▸ **What is needed**
Search the records that follow and extract every line containing the string "share".

▸ **Records for this task**
________
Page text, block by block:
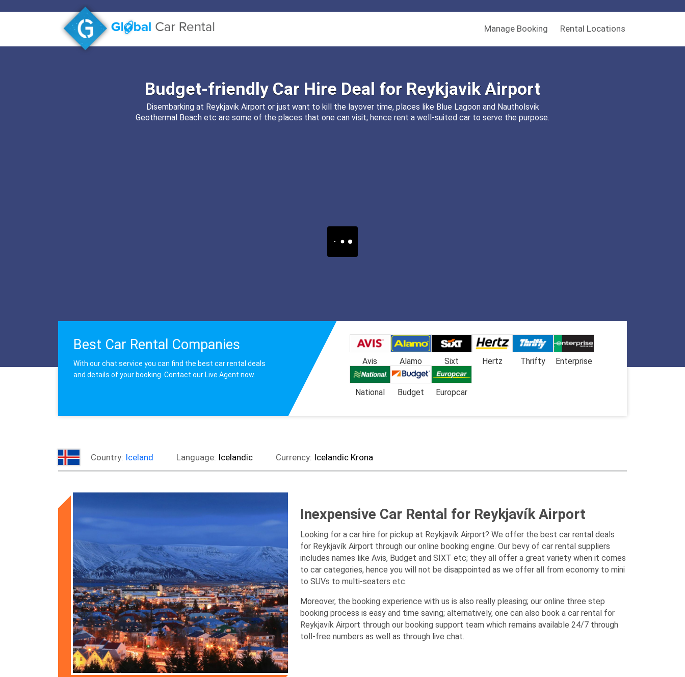
Manage Booking Rental Locations
Budget-friendly Car Hire Deal for Reykjavik Airport
Disembarking at Reykjavik Airport or just want to kill the layover time, places like Blue Lagoon and Nautholsvik
Geothermal Beach etc are some of the places that one can visit; hence rent a well-suited car to serve the purpose.
Best Car Rental Companies
With our chat service you can find the best car rental deals
and details of your booking. Contact our Live Agent now.
Avis Alamo Sixt Hertz Thrifty Enterprise
National Budget Europcar
Country: Iceland Language: Icelandic Currency: Icelandic Krona
Inexpensive Car Rental for Reykjavík Airport
Looking for a car hire for pickup at Reykjavík Airport? We offer the best car rental deals
for Reykjavík Airport through our online booking engine. Our bevy of car rental suppliers
includes names like Avis, Budget and SIXT etc; they all offer a great variety when it comes
to car categories, hence you will not be disappointed as we offer all from economy to mini
to SUVs to multi-seaters etc.
Moreover, the booking experience with us is also really pleasing; our online three step
booking process is easy and time saving; alternatively, one can also book a car rental for
Reykjavík Airport through our booking support team which remains available 24/7 through
toll-free numbers as well as through live chat.
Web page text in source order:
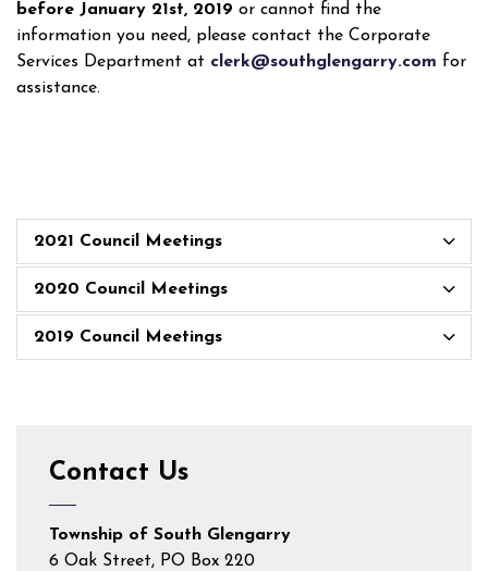
before January 21st, 2019 or cannot find the
information you need, please contact the Corporate
Services Department at clerk@southglengarry.com for
assistance.
2021 Council Meetings
2020 Council Meetings
2019 Council Meetings
Contact Us
Township of South Glengarry
6 Oak Street, PO Box 220
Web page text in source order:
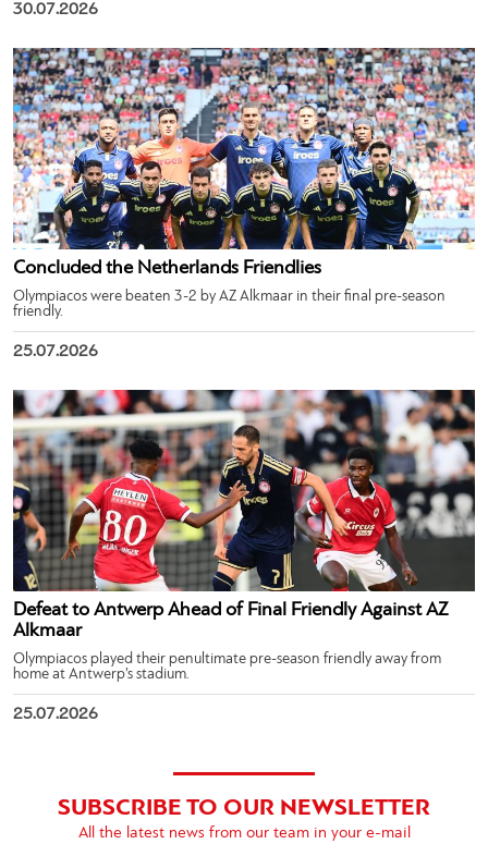
30.07.2026
Concluded the Netherlands Friendlies
Olympiacos were beaten 3-2 by AZ Alkmaar in their final pre-season
friendly.
25.07.2026
Defeat to Antwerp Ahead of Final Friendly Against AZ
Alkmaar
Olympiacos played their penultimate pre-season friendly away from
home at Antwerp’s stadium.
25.07.2026
SUBSCRIBE TO OUR NEWSLETTER
All the latest news from our team in your e-mail
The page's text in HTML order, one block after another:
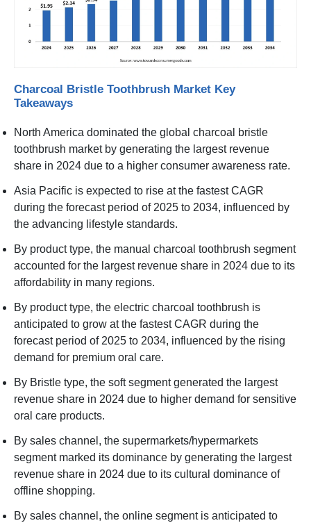
Charcoal Bristle Toothbrush Market Key
Takeaways
North America dominated the global charcoal bristle
toothbrush market by generating the largest revenue
share in 2024 due to a higher consumer awareness rate.
Asia Pacific is expected to rise at the fastest CAGR
during the forecast period of 2025 to 2034, influenced by
the advancing lifestyle standards.
By product type, the manual charcoal toothbrush segment
accounted for the largest revenue share in 2024 due to its
affordability in many regions.
By product type, the electric charcoal toothbrush is
anticipated to grow at the fastest CAGR during the
forecast period of 2025 to 2034, influenced by the rising
demand for premium oral care.
By Bristle type, the soft segment generated the largest
revenue share in 2024 due to higher demand for sensitive
oral care products.
By sales channel, the supermarkets/hypermarkets
segment marked its dominance by generating the largest
revenue share in 2024 due to its cultural dominance of
offline shopping.
By sales channel, the online segment is anticipated to
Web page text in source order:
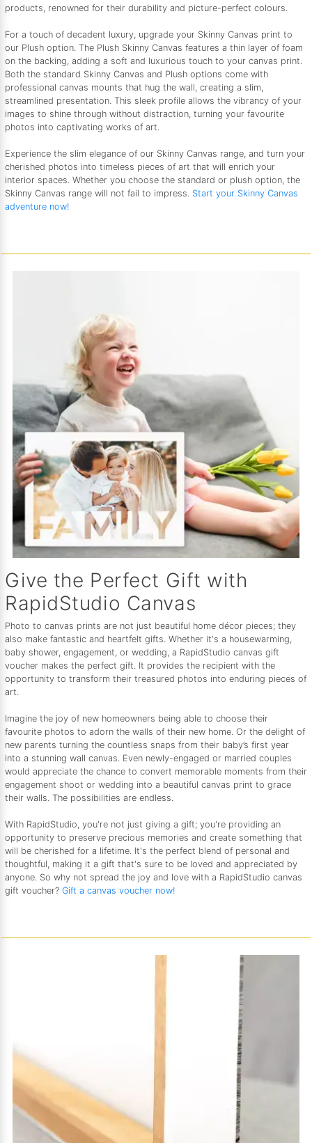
________
▸ **Solution to the problem**
share in 2024 due to a higher consumer awareness rate.
accounted for the largest revenue share in 2024 due to its
revenue share in 2024 due to higher demand for sensitive
revenue share in 2024 due to its cultural dominance of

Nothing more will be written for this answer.